- _ASSIGNMENT_:
Throughout the entries below, report every line where "length" is found.

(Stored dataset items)
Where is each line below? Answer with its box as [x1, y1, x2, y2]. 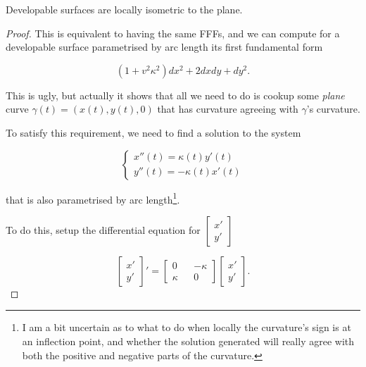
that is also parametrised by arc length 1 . [6, 189, 180, 206]
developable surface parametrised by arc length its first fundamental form [6, 39, 323, 54]
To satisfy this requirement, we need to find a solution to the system [6, 125, 301, 139]
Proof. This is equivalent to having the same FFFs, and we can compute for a [6, 25, 340, 40]
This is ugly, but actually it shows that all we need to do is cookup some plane [6, 87, 345, 102]
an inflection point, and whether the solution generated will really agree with [22, 334, 355, 348]
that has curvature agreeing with [157, 101, 298, 116]
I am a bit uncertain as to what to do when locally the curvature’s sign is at [22, 320, 351, 335]
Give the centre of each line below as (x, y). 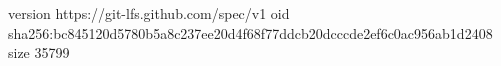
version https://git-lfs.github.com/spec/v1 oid (149, 13)
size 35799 (39, 52)
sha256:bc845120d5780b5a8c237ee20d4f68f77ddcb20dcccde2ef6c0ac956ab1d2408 (250, 32)
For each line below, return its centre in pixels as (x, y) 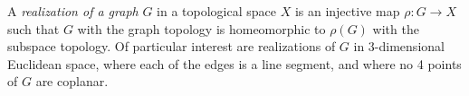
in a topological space (216, 11)
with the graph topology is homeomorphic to (201, 28)
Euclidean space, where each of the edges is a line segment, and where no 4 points (234, 63)
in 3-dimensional (399, 46)
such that (33, 28)
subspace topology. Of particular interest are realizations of (172, 46)
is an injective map (347, 11)
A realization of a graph (73, 11)
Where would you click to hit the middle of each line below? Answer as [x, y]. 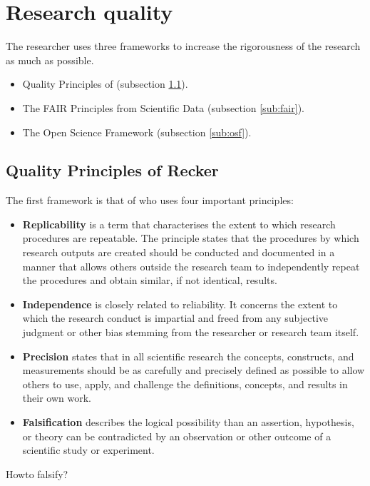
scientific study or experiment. [88, 450]
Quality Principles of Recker [112, 170]
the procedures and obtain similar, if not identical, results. [150, 280]
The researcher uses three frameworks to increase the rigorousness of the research [183, 46]
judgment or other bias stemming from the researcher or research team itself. [191, 332]
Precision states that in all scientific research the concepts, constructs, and [188, 356]
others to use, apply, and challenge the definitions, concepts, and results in [185, 384]
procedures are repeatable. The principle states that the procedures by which [191, 238]
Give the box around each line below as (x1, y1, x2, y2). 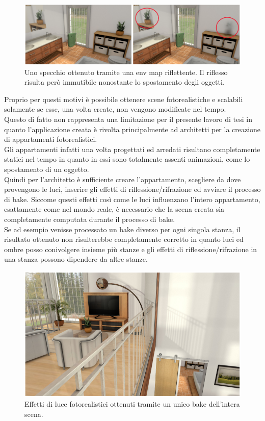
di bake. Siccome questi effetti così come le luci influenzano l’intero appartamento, (4, 193, 260, 204)
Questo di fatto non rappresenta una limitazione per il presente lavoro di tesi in (4, 114, 253, 125)
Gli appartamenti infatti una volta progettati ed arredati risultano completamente (4, 143, 260, 154)
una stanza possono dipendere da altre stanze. (4, 254, 148, 264)
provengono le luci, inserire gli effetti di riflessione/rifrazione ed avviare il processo (4, 184, 261, 194)
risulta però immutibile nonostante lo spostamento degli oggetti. (24, 77, 225, 87)
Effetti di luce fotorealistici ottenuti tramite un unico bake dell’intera (24, 399, 240, 409)
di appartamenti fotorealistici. (4, 134, 97, 144)
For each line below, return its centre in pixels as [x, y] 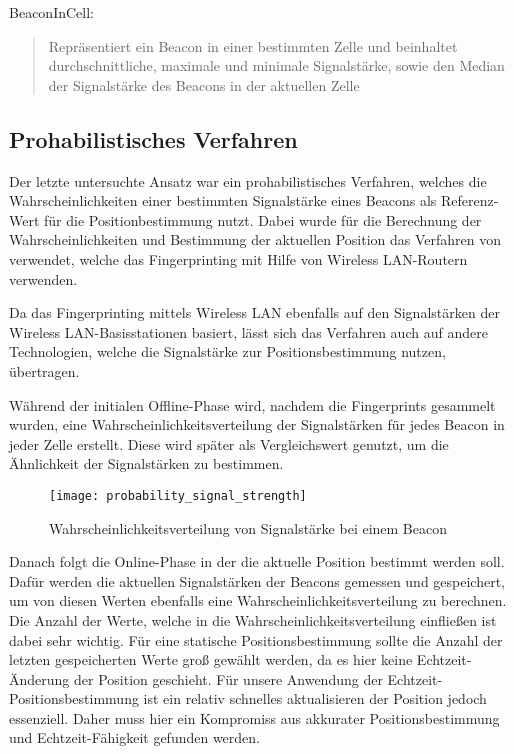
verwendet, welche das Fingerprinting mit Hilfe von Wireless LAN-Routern [238, 258]
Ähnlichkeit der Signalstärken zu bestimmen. [146, 463]
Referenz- [470, 200]
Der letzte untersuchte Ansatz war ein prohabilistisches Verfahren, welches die [248, 180]
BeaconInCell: [51, 12]
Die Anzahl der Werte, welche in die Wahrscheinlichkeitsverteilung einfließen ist [253, 619]
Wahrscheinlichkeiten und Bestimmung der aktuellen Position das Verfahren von [255, 239]
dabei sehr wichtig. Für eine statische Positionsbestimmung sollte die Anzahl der [256, 639]
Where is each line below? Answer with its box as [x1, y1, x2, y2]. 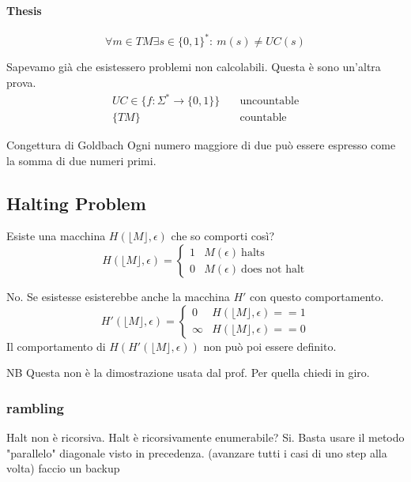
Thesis [6, 2, 42, 18]
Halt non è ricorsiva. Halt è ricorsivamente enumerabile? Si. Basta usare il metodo [6, 429, 405, 446]
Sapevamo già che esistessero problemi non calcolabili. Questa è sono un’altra [6, 58, 381, 75]
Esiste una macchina [6, 228, 106, 244]
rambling [6, 397, 64, 417]
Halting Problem [6, 190, 146, 215]
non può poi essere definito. [203, 337, 337, 354]
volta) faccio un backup [6, 460, 120, 476]
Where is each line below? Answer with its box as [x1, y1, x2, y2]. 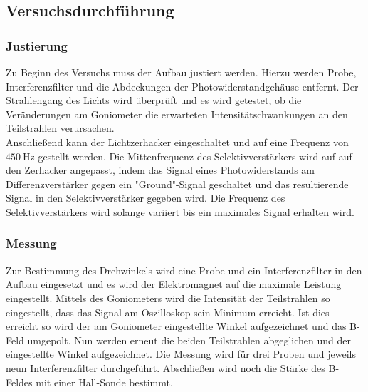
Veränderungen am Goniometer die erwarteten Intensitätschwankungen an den [6, 106, 348, 121]
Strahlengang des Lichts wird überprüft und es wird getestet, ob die [6, 93, 302, 108]
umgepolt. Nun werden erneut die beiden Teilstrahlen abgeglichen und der [27, 332, 352, 347]
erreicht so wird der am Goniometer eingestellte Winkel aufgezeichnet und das [6, 319, 347, 334]
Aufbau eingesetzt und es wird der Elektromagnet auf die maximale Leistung [6, 277, 342, 292]
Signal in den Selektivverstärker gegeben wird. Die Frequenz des [6, 190, 285, 205]
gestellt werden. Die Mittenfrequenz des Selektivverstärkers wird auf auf [38, 148, 352, 163]
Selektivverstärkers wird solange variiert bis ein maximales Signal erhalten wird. [6, 204, 354, 219]
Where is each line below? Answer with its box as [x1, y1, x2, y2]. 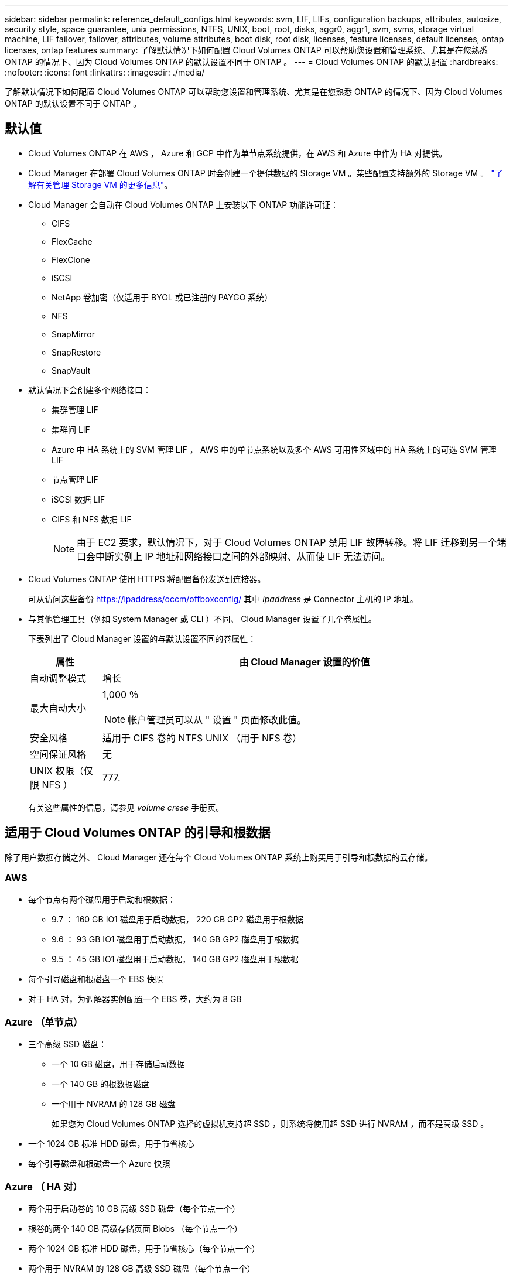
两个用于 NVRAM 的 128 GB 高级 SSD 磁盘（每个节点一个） [28, 1263, 255, 1273]
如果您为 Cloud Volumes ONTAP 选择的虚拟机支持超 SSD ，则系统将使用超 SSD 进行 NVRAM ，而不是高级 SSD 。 [52, 1119, 489, 1129]
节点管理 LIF [52, 474, 98, 484]
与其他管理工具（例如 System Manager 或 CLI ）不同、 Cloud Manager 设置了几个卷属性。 [28, 613, 377, 624]
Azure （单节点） [5, 1016, 83, 1028]
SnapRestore [52, 347, 101, 357]
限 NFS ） [30, 778, 73, 791]
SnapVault [52, 365, 91, 375]
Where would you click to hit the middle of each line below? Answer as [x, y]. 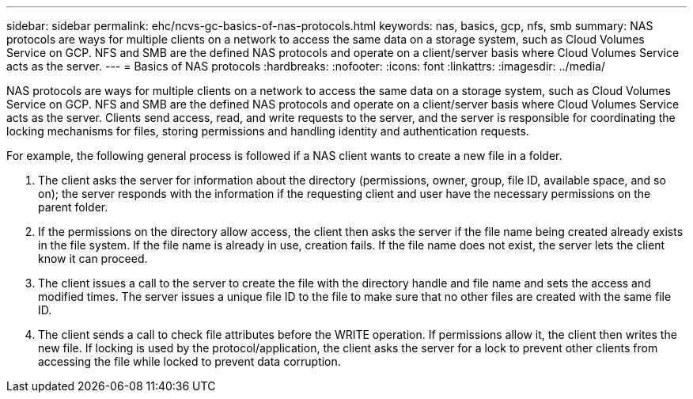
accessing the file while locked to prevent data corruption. [189, 361]
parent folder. [73, 207]
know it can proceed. [93, 258]
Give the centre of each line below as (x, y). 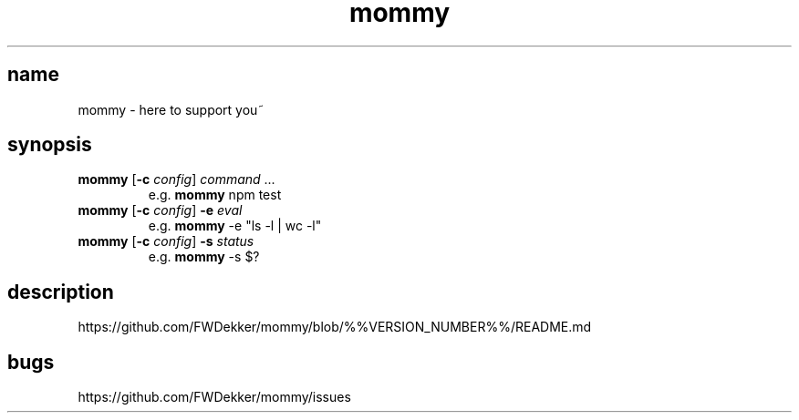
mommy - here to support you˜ (171, 109)
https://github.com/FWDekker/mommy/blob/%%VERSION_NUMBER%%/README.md (335, 327)
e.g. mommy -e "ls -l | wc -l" (235, 226)
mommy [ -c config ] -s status (166, 241)
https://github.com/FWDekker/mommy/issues (214, 397)
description (61, 292)
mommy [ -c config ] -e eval (160, 210)
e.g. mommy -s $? (204, 257)
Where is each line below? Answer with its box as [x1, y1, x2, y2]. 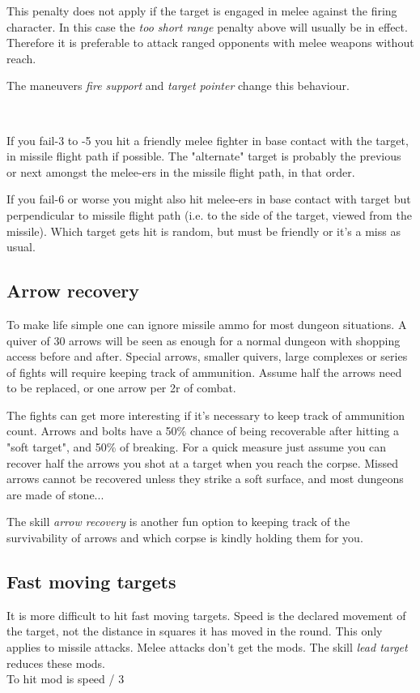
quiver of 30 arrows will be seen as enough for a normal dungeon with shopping [6, 332, 401, 349]
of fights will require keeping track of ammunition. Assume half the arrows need [6, 363, 402, 380]
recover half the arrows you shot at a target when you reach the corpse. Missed [6, 454, 398, 471]
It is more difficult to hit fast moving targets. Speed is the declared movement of [6, 606, 406, 623]
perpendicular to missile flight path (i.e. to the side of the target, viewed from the [6, 206, 412, 223]
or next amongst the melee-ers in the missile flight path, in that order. [6, 163, 355, 180]
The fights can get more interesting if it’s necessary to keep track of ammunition [6, 406, 405, 423]
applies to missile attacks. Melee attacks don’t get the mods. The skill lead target [6, 639, 408, 656]
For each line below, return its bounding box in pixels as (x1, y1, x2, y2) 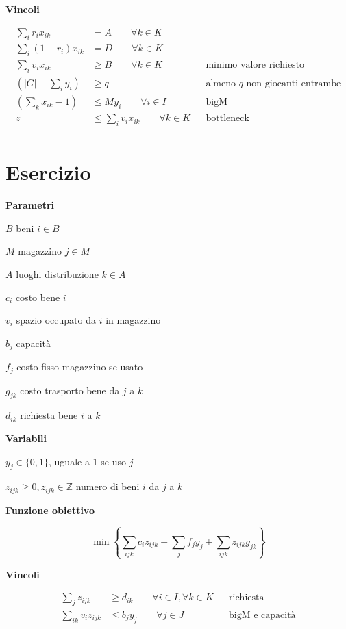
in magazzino (106, 313, 161, 327)
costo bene (15, 290, 60, 304)
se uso (101, 454, 126, 468)
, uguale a (49, 454, 90, 468)
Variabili (5, 431, 47, 445)
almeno (206, 79, 236, 89)
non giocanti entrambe (246, 79, 341, 89)
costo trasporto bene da (20, 383, 120, 397)
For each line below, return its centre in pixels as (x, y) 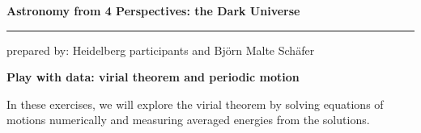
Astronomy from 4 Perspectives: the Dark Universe (153, 10)
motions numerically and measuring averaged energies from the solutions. (188, 120)
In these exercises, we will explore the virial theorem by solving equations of (195, 104)
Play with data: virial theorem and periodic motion (153, 77)
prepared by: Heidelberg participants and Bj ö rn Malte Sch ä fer (161, 50)
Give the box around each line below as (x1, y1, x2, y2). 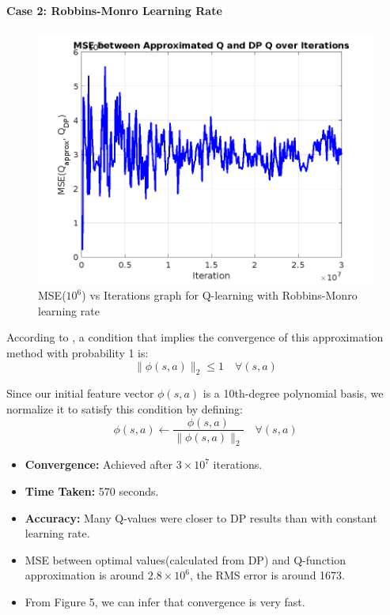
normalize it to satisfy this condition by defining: (6, 400, 243, 417)
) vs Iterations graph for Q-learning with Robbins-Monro (81, 287, 358, 304)
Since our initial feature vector (6, 385, 154, 402)
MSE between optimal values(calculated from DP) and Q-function (25, 551, 346, 568)
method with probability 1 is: (6, 344, 149, 360)
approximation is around (25, 567, 145, 583)
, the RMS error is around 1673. (189, 567, 345, 583)
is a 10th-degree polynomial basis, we (203, 385, 384, 402)
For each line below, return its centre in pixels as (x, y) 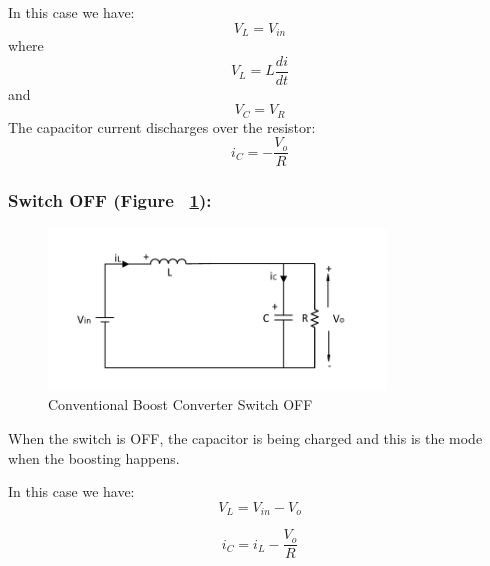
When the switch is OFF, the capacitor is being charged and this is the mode (245, 438)
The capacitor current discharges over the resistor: (162, 126)
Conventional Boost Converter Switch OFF (180, 404)
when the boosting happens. (94, 457)
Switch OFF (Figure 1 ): (110, 200)
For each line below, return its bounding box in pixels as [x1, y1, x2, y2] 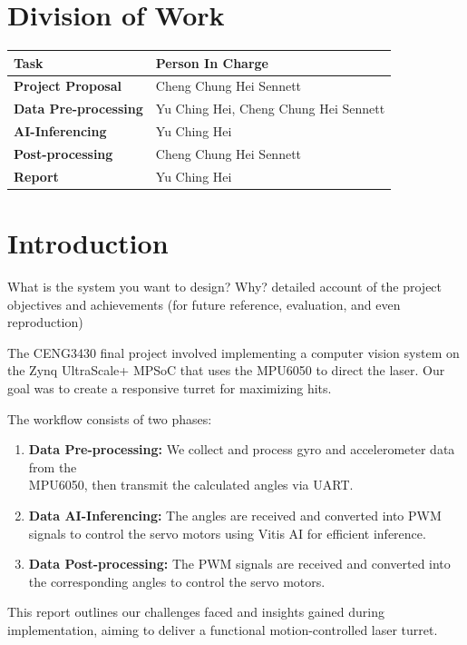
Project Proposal [14, 76, 122, 95]
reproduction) [7, 313, 83, 332]
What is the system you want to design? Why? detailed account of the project [7, 277, 443, 296]
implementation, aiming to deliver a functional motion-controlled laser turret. [7, 620, 438, 639]
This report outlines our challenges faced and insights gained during [7, 602, 384, 621]
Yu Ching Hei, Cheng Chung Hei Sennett [155, 99, 385, 118]
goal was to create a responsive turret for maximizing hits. [7, 379, 332, 398]
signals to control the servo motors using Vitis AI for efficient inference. [28, 523, 426, 542]
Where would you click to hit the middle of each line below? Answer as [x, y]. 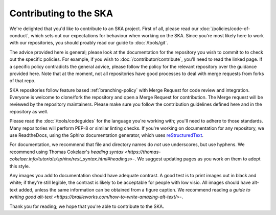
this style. [20, 166]
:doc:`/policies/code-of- [225, 29]
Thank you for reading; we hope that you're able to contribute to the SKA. [87, 206]
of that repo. [22, 81]
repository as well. [29, 111]
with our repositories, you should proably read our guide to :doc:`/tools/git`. [89, 43]
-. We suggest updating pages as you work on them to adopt [197, 159]
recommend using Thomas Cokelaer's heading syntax [66, 152]
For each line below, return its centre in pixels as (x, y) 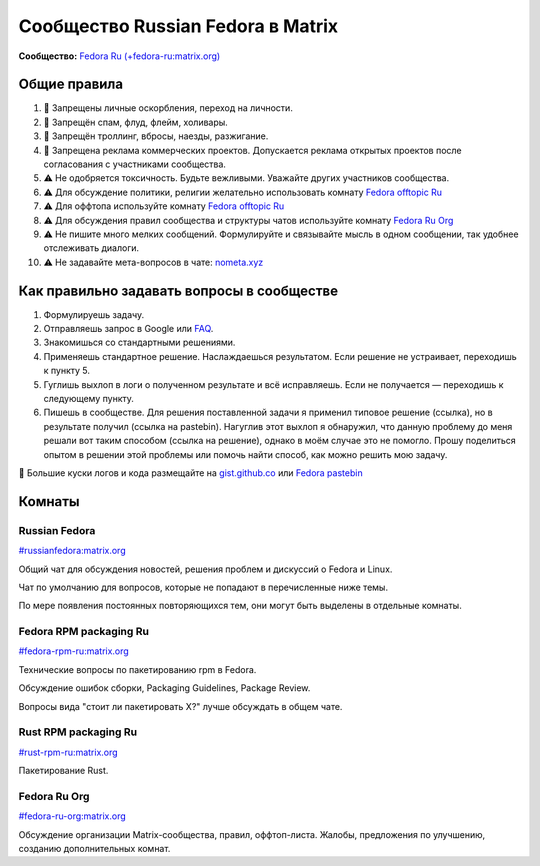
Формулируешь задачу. (94, 314)
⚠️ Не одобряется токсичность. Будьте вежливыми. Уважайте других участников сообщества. (246, 178)
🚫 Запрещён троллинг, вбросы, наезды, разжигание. (156, 136)
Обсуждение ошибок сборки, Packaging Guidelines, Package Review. (164, 688)
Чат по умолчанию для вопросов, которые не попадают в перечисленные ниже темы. (203, 587)
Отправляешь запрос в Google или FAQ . (128, 329)
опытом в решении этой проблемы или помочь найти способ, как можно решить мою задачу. (245, 454)
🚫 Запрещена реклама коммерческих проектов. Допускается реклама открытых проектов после (252, 150)

- _OUTPUT_:
that is also parametrised by arc length 1 . [6, 189, 180, 206]
developable surface parametrised by arc length its first fundamental form [6, 39, 323, 54]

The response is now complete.